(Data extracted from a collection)
★ ★ ★ ★
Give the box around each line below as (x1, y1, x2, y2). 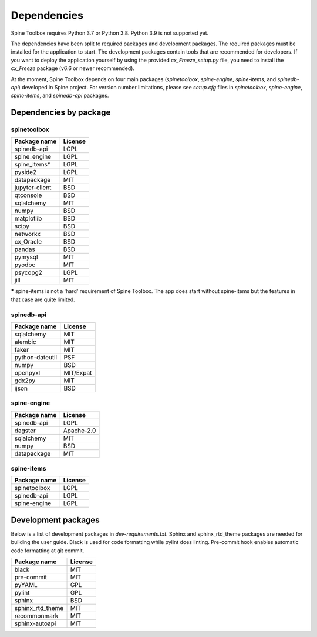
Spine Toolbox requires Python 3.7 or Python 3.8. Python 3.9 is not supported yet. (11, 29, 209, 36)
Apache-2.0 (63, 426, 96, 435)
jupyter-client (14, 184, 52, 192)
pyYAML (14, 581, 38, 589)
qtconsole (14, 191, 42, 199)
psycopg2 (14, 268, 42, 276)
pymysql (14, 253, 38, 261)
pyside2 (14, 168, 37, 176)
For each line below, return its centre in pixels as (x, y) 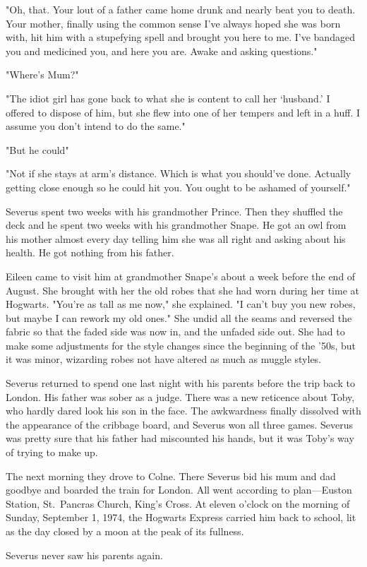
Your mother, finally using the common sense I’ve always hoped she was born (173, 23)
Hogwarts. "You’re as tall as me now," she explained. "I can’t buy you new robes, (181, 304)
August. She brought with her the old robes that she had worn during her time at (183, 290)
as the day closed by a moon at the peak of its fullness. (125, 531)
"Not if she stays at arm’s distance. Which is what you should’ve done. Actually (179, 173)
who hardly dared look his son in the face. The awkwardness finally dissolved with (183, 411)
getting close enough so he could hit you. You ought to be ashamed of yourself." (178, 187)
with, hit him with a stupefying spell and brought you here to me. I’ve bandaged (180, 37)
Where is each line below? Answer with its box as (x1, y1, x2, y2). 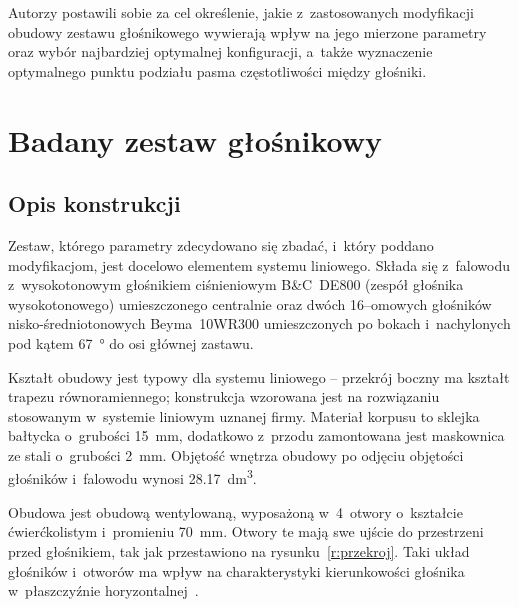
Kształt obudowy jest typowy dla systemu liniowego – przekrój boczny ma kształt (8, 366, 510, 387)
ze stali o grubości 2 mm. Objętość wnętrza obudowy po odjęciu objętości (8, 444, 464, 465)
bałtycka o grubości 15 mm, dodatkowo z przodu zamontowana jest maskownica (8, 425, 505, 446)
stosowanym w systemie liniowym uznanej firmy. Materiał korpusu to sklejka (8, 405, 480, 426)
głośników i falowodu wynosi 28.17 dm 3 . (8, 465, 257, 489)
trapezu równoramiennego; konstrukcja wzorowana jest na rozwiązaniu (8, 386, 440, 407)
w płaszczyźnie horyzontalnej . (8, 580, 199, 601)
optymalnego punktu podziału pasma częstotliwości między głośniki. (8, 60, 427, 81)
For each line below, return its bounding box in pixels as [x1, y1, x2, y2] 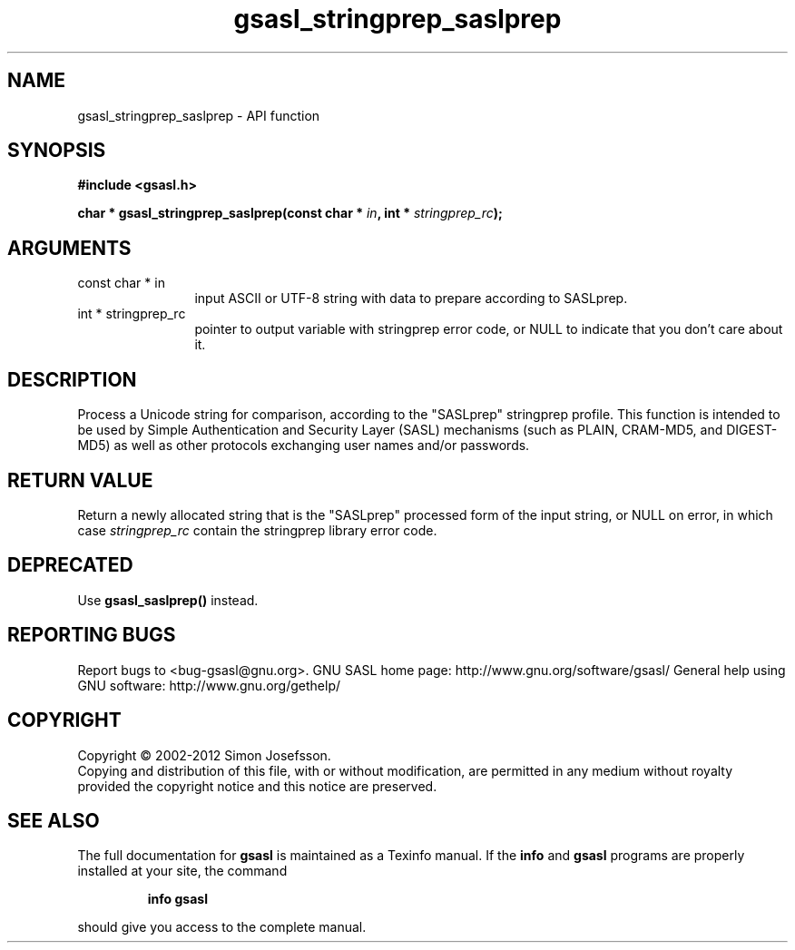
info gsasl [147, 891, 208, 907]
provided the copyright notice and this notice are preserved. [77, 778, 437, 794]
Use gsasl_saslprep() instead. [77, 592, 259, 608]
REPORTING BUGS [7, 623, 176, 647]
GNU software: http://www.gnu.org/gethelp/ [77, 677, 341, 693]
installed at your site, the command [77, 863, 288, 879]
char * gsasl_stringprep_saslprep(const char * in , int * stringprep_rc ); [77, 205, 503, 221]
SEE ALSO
★ ★ ★ ★
EXERCISE DETAILS ▸
Reproduce exactly the lines above that run from the one with "with, hit him" to the one with "w płaszczyźnie horyzontalnej", both included, leaving pictures out.

EXERCISE RESPONSE ▸
with, hit him with a stupefying spell and brought you here to me. I’ve bandaged (180, 37)
Where is each line below? Answer with its box as (x1, y1, x2, y2). 
Kształt obudowy jest typowy dla systemu liniowego – przekrój boczny ma kształt (8, 366, 510, 387)
ze stali o grubości 2 mm. Objętość wnętrza obudowy po odjęciu objętości (8, 444, 464, 465)
bałtycka o grubości 15 mm, dodatkowo z przodu zamontowana jest maskownica (8, 425, 505, 446)
stosowanym w systemie liniowym uznanej firmy. Materiał korpusu to sklejka (8, 405, 480, 426)
głośników i falowodu wynosi 28.17 dm 3 . (8, 465, 257, 489)
trapezu równoramiennego; konstrukcja wzorowana jest na rozwiązaniu (8, 386, 440, 407)
w płaszczyźnie horyzontalnej . (8, 580, 199, 601)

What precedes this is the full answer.